**What is being asked:** What lines in the records below include the word "bedroom"? Return each one.
---- Given records
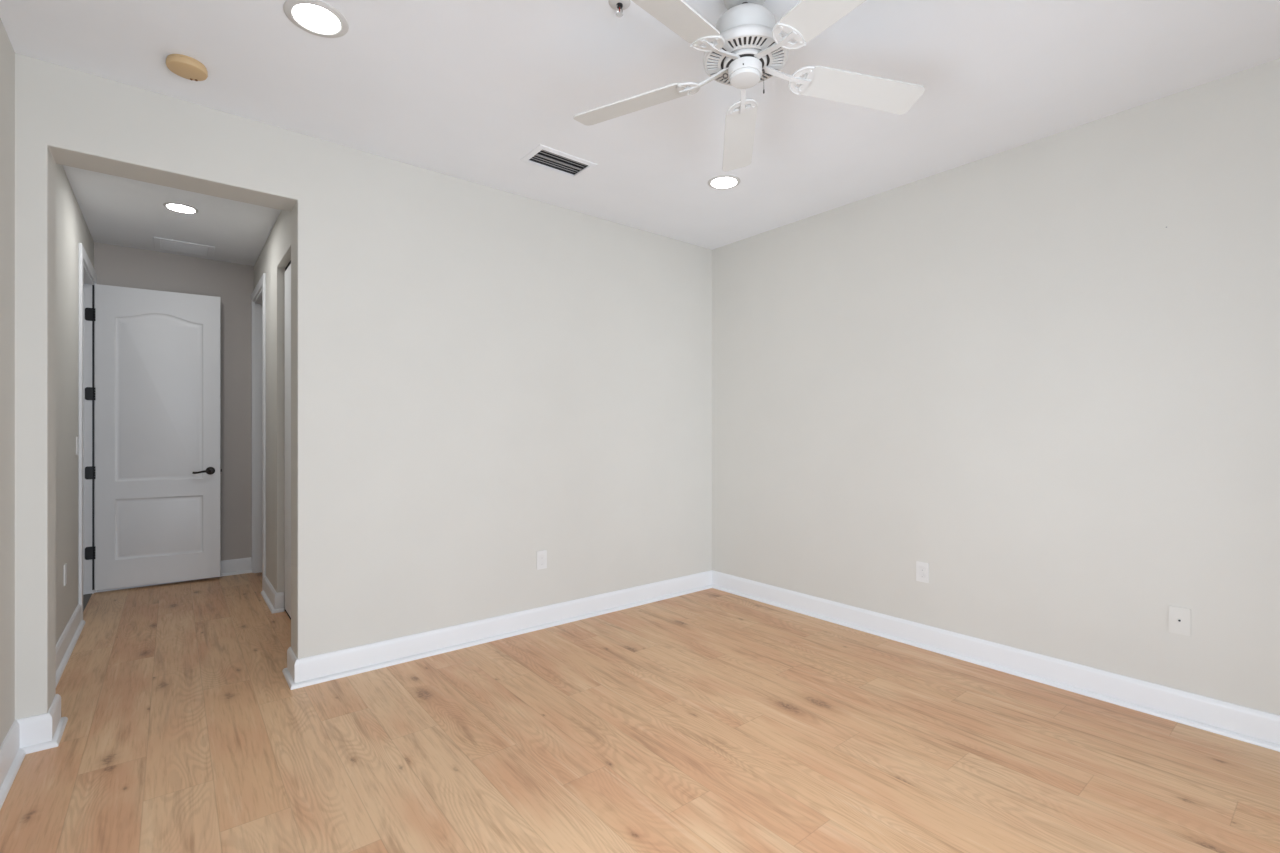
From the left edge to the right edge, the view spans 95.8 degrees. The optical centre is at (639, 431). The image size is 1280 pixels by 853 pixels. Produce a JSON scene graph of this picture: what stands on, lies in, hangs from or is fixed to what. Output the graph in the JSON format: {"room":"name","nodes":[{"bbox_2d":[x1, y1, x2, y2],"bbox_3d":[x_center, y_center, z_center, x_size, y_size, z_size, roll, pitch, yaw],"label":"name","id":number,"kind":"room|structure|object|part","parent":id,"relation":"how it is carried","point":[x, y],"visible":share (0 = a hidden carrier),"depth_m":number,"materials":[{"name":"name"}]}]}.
{"room":"empty bedroom","nodes":[
{"label":"empty bedroom","id":0,"kind":"room"},
{"bbox_2d":[0,18,93,745],"bbox_3d":[-2.103,-0.118,1.745,0.120,2.750,7.110,0,0,-39],"label":"wall","id":1,"kind":"structure","parent":0,"point":[7,54],"depth_m":2.26,"materials":[{"name":"beige paint"}]},
{"bbox_2d":[0,604,85,809],"bbox_3d":[-2.334,1.191,2.225,0.124,0.132,4.127,0,0,-39],"label":"baseboard","id":2,"kind":"structure","parent":1,"relation":"attached to","point":[44,731],"depth_m":2.29,"materials":[{"name":"white paint"}]},
{"bbox_2d":[64,563,66,585],"bbox_3d":[-3.283,0.815,3.306,0.007,0.116,0.071,0,0,-39],"label":"wall outlet","id":3,"kind":"object","parent":1,"relation":"attached to","point":[65,565],"visible":1,"depth_m":3.29,"materials":[{"name":"white plastic"}]},
{"bbox_2d":[76,437,78,454],"bbox_3d":[-3.621,0.089,3.726,0.010,0.116,0.071,0,0,-39],"label":"light switch","id":4,"kind":"object","parent":1,"relation":"attached to","point":[77,438],"visible":1,"depth_m":3.71,"materials":[{"name":"white plastic"}]},
{"bbox_2d":[78,243,96,619],"bbox_3d":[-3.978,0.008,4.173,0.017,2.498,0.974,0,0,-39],"label":"trim","id":5,"kind":"structure","parent":1,"relation":"attached to","point":[83,257],"depth_m":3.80,"materials":[{"name":"white paint"}]},
{"bbox_2d":[83,593,91,610],"bbox_3d":[-4.043,1.256,4.140,0.115,0.005,0.809,0,0,-39],"label":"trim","id":6,"kind":"structure","parent":1,"relation":"attached to","point":[86,597],"depth_m":4.33,"materials":[{"name":"white wood"}]},
{"bbox_2d":[85,284,221,589],"bbox_3d":[-3.921,0.041,4.693,0.857,2.386,0.095,0,0,-33],"label":"door","id":7,"kind":"structure","parent":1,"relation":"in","point":[157,389],"depth_m":4.69,"materials":[{"name":"white paint"}]},
{"bbox_3d":[-3.911,0.772,4.718,0.556,0.478,0.008,0,0,-33],"label":"panel","id":8,"kind":"part","parent":7,"relation":"part of","materials":[{"name":"white paint"}]},
{"bbox_3d":[-3.911,-0.287,4.718,0.556,1.357,0.008,0,0,-33],"label":"panel","id":9,"kind":"part","parent":7,"relation":"part of","materials":[{"name":"white paint"}]},
{"bbox_3d":[-3.661,0.333,4.837,0.130,0.032,0.049,0,0,-33],"label":"lever","id":10,"kind":"part","parent":7,"relation":"part of","materials":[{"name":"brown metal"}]},
{"bbox_3d":[-3.632,0.328,4.891,0.066,0.066,0.012,0,0,-33],"label":"handle","id":11,"kind":"part","parent":7,"relation":"part of","materials":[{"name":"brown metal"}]},
{"bbox_2d":[94,242,253,560],"bbox_3d":[-3.942,-0.118,4.907,3.796,2.750,0.120,0,0,-39],"label":"wall","id":12,"kind":"structure","parent":0,"point":[114,265],"depth_m":5.09,"materials":[{"name":"beige paint"}]},
{"bbox_2d":[97,557,251,591],"bbox_3d":[-3.878,1.191,4.860,1.036,0.132,0.034,0,0,-39],"label":"baseboard","id":13,"kind":"structure","parent":12,"relation":"attached to","point":[242,565],"depth_m":5.09,"materials":[{"name":"white paint"}]},
{"bbox_2d":[254,210,290,609],"bbox_3d":[-2.572,-0.118,4.182,0.120,2.750,2.730,0,0,-39],"label":"wall","id":14,"kind":"structure","parent":0,"point":[275,255],"depth_m":4.08,"materials":[{"name":"beige paint"}]},
{"bbox_2d":[251,273,265,590],"bbox_3d":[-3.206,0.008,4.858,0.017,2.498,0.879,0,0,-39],"label":"trim","id":15,"kind":"structure","parent":14,"relation":"attached to","point":[261,284],"depth_m":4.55,"materials":[{"name":"white paint"}]},
{"bbox_2d":[261,576,283,613],"bbox_3d":[-2.720,1.191,4.275,0.074,0.132,0.644,0,0,-39],"label":"baseboard","id":16,"kind":"structure","parent":14,"relation":"attached to","point":[274,600],"depth_m":4.11,"materials":[{"name":"white paint"}]},
{"bbox_2d":[285,260,290,616],"bbox_3d":[-2.178,0.044,3.698,0.034,2.395,1.000,0,0,-39],"label":"door","id":17,"kind":"structure","parent":14,"relation":"in","point":[288,267],"depth_m":3.93,"materials":[{"name":"white paint"}]},
{"bbox_2d":[15,53,711,719],"bbox_3d":[-0.983,-0.113,3.577,4.166,2.741,0.210,0,0,-39],"label":"wall","id":18,"kind":"structure","parent":0,"point":[485,379],"depth_m":3.24,"materials":[{"name":"beige paint"}]},
{"bbox_2d":[282,570,711,689],"bbox_3d":[-0.634,1.191,3.858,2.969,0.132,0.278,0,0,-39],"label":"baseboard","id":19,"kind":"structure","parent":18,"relation":"attached to","point":[307,671],"depth_m":3.41,"materials":[{"name":"white paint"}]},
{"bbox_2d":[537,550,546,569],"bbox_3d":[-0.631,0.823,3.721,0.071,0.116,0.007,0,0,-39],"label":"wall outlet","id":20,"kind":"object","parent":18,"relation":"attached to","point":[541,555],"visible":1,"depth_m":3.72,"materials":[{"name":"white plastic"}]},
{"bbox_2d":[0,572,1279,852],"bbox_3d":[-1.379,1.307,3.205,5.450,0.100,8.470,0,0,-39],"label":"floor","id":21,"kind":"structure","parent":0,"point":[711,720],"depth_m":2.27,"materials":[{"name":"brown wood"}]},
{"bbox_2d":[0,0,1279,265],"bbox_3d":[-1.468,-1.548,3.159,5.446,0.130,8.510,0,0,-39],"label":"ceiling","id":22,"kind":"structure","parent":0,"point":[462,89],"depth_m":2.48,"materials":[{"name":"white paint"}]},
{"bbox_2d":[163,202,197,213],"bbox_3d":[-3.057,-1.489,3.853,0.184,0.008,0.184,0,0,-39],"label":"recessed light","id":23,"kind":"object","parent":22,"relation":"in","point":[178,207],"visible":1,"depth_m":3.84,"materials":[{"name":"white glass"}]},
{"bbox_2d":[153,237,214,256],"bbox_3d":[-3.675,-1.488,4.669,0.380,0.009,0.335,0,0,-39],"label":"ceiling vent","id":24,"kind":"object","parent":22,"relation":"in","point":[159,243],"visible":1,"depth_m":4.66,"materials":[{"name":"white metal"}]},
{"bbox_2d":[166,54,207,80],"bbox_3d":[-1.824,-1.464,2.330,0.134,0.038,0.134,0,0,-39],"label":"smoke detector","id":25,"kind":"object","parent":22,"relation":"attached to","point":[184,66],"visible":1,"depth_m":2.31,"materials":[{"name":"plastic"}]},
{"bbox_2d":[283,0,348,37],"bbox_3d":[-1.157,-1.479,2.072,0.204,0.008,0.204,0,0,-39],"label":"recessed light","id":26,"kind":"object","parent":22,"relation":"in","point":[315,17],"visible":1,"depth_m":2.06,"materials":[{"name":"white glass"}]},
{"bbox_2d":[520,144,597,178],"bbox_3d":[-0.446,-1.535,3.182,0.362,0.120,0.226,0,0,-39],"label":"ceiling vent","id":27,"kind":"object","parent":22,"relation":"in","point":[541,154],"visible":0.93,"depth_m":3.21,"materials":[{"name":"white metal"}]},
{"bbox_2d":[609,0,630,16],"bbox_3d":[-0.071,-1.461,1.995,0.076,0.044,0.076,0,0,-39],"label":"sprinkler","id":28,"kind":"object","parent":22,"relation":"attached to","point":[619,5],"visible":1,"depth_m":1.99,"materials":[{"name":"white metal"}]},
{"bbox_2d":[708,175,739,188],"bbox_3d":[0.498,-1.479,3.433,0.192,0.008,0.192,0,0,-39],"label":"recessed light","id":29,"kind":"object","parent":22,"relation":"in","point":[721,181],"visible":1,"depth_m":3.42,"materials":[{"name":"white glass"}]},
{"bbox_2d":[573,0,924,171],"bbox_3d":[0.347,-1.311,1.915,1.237,0.343,1.243,0,0,-39],"label":"ceiling fan","id":30,"kind":"object","parent":22,"relation":"hanging from","point":[746,47],"visible":1,"depth_m":1.95,"materials":[{"name":"white wood"}]},
{"bbox_3d":[-0.033,-1.202,2.128,0.439,0.006,0.130,-3,11,25],"label":"blade","id":31,"kind":"part","parent":30,"relation":"part of","materials":[{"name":"white wood"}]},
{"bbox_3d":[0.064,-1.207,1.635,0.130,0.006,0.438,17,13,41],"label":"blade","id":32,"kind":"part","parent":30,"relation":"part of","materials":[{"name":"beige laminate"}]},
{"bbox_3d":[0.406,-1.196,2.373,0.130,0.006,0.439,-13,-6,6],"label":"blade","id":33,"kind":"part","parent":30,"relation":"part of","materials":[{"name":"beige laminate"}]},
{"bbox_3d":[0.354,-1.245,1.949,0.269,0.009,0.269,0,0,-39],"label":"vent plate","id":34,"kind":"part","parent":30,"relation":"part of","materials":[{"name":"white metal"}]},
{"bbox_3d":[0.354,-1.262,1.949,0.260,0.032,0.260,0,0,-39],"label":"motor","id":35,"kind":"part","parent":30,"relation":"part of","materials":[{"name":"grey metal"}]},
{"bbox_3d":[0.562,-1.204,1.576,0.130,0.006,0.438,14,-5,-29],"label":"blade","id":36,"kind":"part","parent":30,"relation":"part of","materials":[{"name":"white wood"}]},
{"bbox_3d":[0.773,-1.198,2.031,0.439,0.006,0.130,4,-13,-11],"label":"blade","id":37,"kind":"part","parent":30,"relation":"part of","materials":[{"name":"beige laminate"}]},
{"bbox_2d":[712,58,1279,714],"bbox_3d":[1.956,-0.113,3.136,0.150,2.740,4.170,0,0,-39],"label":"wall","id":38,"kind":"structure","parent":0,"point":[1006,373],"depth_m":2.91,"materials":[{"name":"beige paint"}]},
{"bbox_2d":[916,561,928,582],"bbox_3d":[1.653,0.820,3.386,0.007,0.116,0.071,0,0,-39],"label":"wall outlet","id":39,"kind":"object","parent":38,"relation":"attached to","point":[922,568],"visible":1,"depth_m":3.38,"materials":[{"name":"white plastic"}]},
{"bbox_2d":[712,570,1279,751],"bbox_3d":[1.837,1.191,3.136,0.034,0.132,4.020,0,0,-39],"label":"baseboard","id":40,"kind":"structure","parent":38,"relation":"attached to","point":[1242,723],"depth_m":2.90,"materials":[{"name":"white paint"}]},
{"bbox_2d":[1169,606,1190,635],"bbox_3d":[2.351,0.823,2.520,0.010,0.116,0.071,0,0,-39],"label":"cable plate","id":41,"kind":"object","parent":38,"relation":"attached to","point":[1179,618],"visible":1,"depth_m":2.52,"materials":[{"name":"plastic"}]}
]}
--------
**Solution for this problem:**
{"room":"empty bedroom","nodes":[
{"label":"empty bedroom","id":0,"kind":"room"},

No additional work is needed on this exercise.